__AIM OF THE TASK__
Quote the whole listing exactly. Leave the pictures out of your copy.

__RECORDS FOR THIS TASK__
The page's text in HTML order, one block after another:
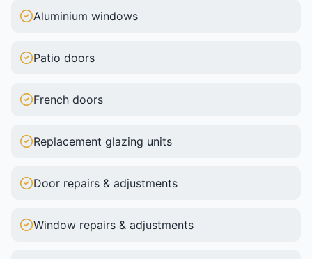
Aluminium windows
Patio doors
French doors
Replacement glazing units
Door repairs & adjustments
Window repairs & adjustments

__SOLUTION FOR THIS EXERCISE__
The page's text in HTML order, one block after another:
Aluminium windows
Patio doors
French doors
Replacement glazing units
Door repairs & adjustments
Window repairs & adjustments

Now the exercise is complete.